Thanks for all the other input. 
Onegreen: First off thanks for the great blog and info that you give away. Keep it coming. I do like the SyncroMotive, but since Steve(Jozzer) has tested Agni's with the Soliton that is what I will end up going with.

Steve: Thanks for the extra info on the motor, and your 2 pennies were pretty much what I was looking for, like I said i really wish there was a better matched, better quality regen controller. 

Frodus: Ya just one motor for now  J/k this thing should not need any more power.

I am really excited to see this motor will post pics in my build thread when it gets here. Here is the like for my thread

http://www.diyelectriccar.com/forums/showthread.php/silent-scream-build-thread-75205.html


----------



## dougingraham (Jul 26, 2011)

winzeracer said:


> Yes but nothing else has regen for PM brushed. I clearly stated that I like the Soliton much much better. I just would like to have a controller that does not exist. I really want a Soliton with regen  Maybe Teseract and make that happen.


It isn't a good idea to do regen on a PM brushed motor. The timing is all wrong and you will cause erosion to the brushes and damage to the edges of the comm segments. With separate excitation on an interpoled field winding you can do regen and not ruin the motor but that isn't a PM motor. Do you want regen? From everything I have read it really doesn't gain you enough to be worth the cost at this time. When the OEM's are making cars in the hundreds of thousands and buying motors in the millions we will see the prices go well below $1000 and probably around $1000 for motor and controller combo. But that wont happen for a while.

For you application get a Soliton Jr. It has all the bells and whistles and if looks count it is bling for your EV in addition to being functional.


----------



## winzeracer (Apr 3, 2012)

dougingraham said:


> It isn't a good idea to do regen on a PM brushed motor. The timing is all wrong and you will cause erosion to the brushes and damage to the edges of the comm segments. With separate excitation on an interpoled field winding you can do regen and not ruin the motor but that isn't a PM motor. Do you want regen? From everything I have read it really doesn't gain you enough to be worth the cost at this time. When the OEM's are making cars in the hundreds of thousands and buying motors in the millions we will see the prices go well below $1000 and probably around $1000 for motor and controller combo. But that wont happen for a while.
> 
> For you application get a Soliton Jr. It has all the bells and whistles and if looks count it is bling for your EV in addition to being functional.


I really wanted the "engine brake" for late corner braking, no one had explained that though thanks.

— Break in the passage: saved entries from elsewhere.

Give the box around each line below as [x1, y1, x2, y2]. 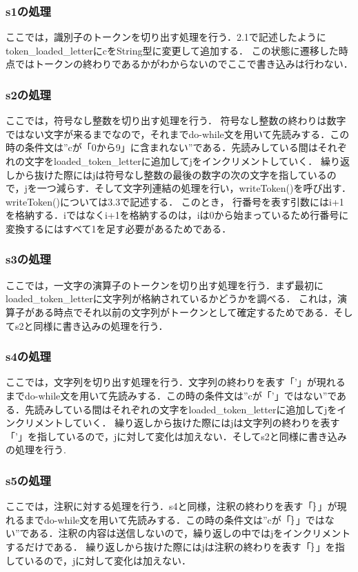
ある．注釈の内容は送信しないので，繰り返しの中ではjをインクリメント [29, 526, 351, 540]
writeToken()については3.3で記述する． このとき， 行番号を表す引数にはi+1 [6, 194, 344, 208]
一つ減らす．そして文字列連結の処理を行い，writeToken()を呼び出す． [37, 181, 351, 195]
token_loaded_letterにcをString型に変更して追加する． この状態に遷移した [6, 43, 339, 57]
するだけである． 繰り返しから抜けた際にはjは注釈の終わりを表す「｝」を [6, 539, 335, 553]
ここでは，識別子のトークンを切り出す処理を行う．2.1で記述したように [6, 30, 326, 44]
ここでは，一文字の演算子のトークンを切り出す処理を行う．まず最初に [6, 277, 324, 292]
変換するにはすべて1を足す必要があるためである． [6, 221, 232, 235]
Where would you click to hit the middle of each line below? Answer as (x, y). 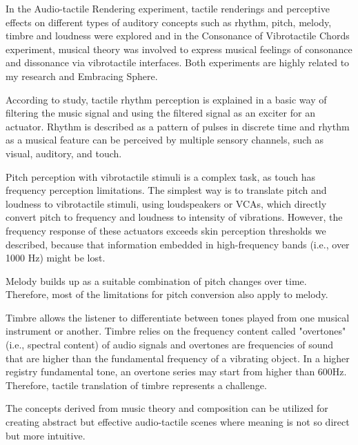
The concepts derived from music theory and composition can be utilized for (167, 408)
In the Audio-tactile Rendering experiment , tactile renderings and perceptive (168, 8)
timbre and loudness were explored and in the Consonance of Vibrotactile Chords (178, 36)
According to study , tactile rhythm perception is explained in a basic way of (166, 99)
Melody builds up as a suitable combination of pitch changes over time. (156, 280)
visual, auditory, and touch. (64, 153)
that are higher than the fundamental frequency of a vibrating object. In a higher (178, 358)
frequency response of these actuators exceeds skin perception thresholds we (166, 230)
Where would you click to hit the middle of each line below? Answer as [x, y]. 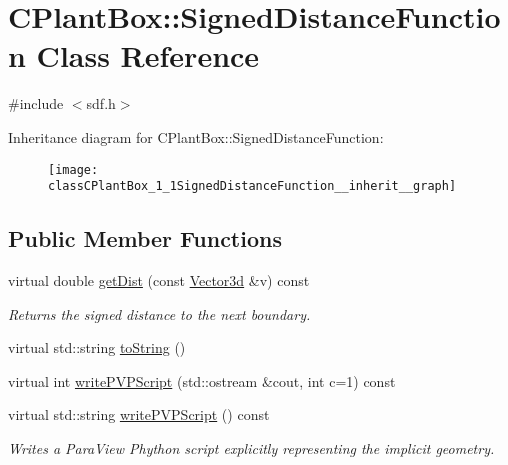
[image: [73, 169]
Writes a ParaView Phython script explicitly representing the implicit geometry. [251, 447]
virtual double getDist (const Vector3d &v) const [159, 280]
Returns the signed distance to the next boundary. [159, 313]
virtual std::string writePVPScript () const [139, 414]
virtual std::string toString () [97, 347]
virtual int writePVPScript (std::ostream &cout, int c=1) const [202, 380]
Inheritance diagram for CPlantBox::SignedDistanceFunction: [196, 136]

I will be going with the Soliton, she will be displayed with pride  bling bling.


----------



## Tesseract (Sep 27, 2008)

I'll chime in now that the OP has made his decision...



dougingraham said:


> It isn't a good idea to do regen on a PM brushed motor. The timing is all wrong and you will cause erosion to the brushes and damage to the edges of the comm segments....


Yes, this is exactly right. Another issue as mentioned to me via email from a Formula Student (?) team is that the PM motor would overheat if regen braking was used because it raised the average power handled by the motor.

I should note for completeness that this caveat applies to any motor that can do regen braking, not just SepEx or PM DC motors. AC induction and BLDC can both overheat from regen braking, with the latter at additional risk of demagnetization.


----------



## Jozzer (Mar 29, 2009)

The 111 is not a larger motor, just more efficient under heavy loadings (bigger magnets, larger airgap and wound for higher voltage but with the same cross sectional area of copper)..
100v max, so you'd want three in series to get the best of a Soliton Jnr.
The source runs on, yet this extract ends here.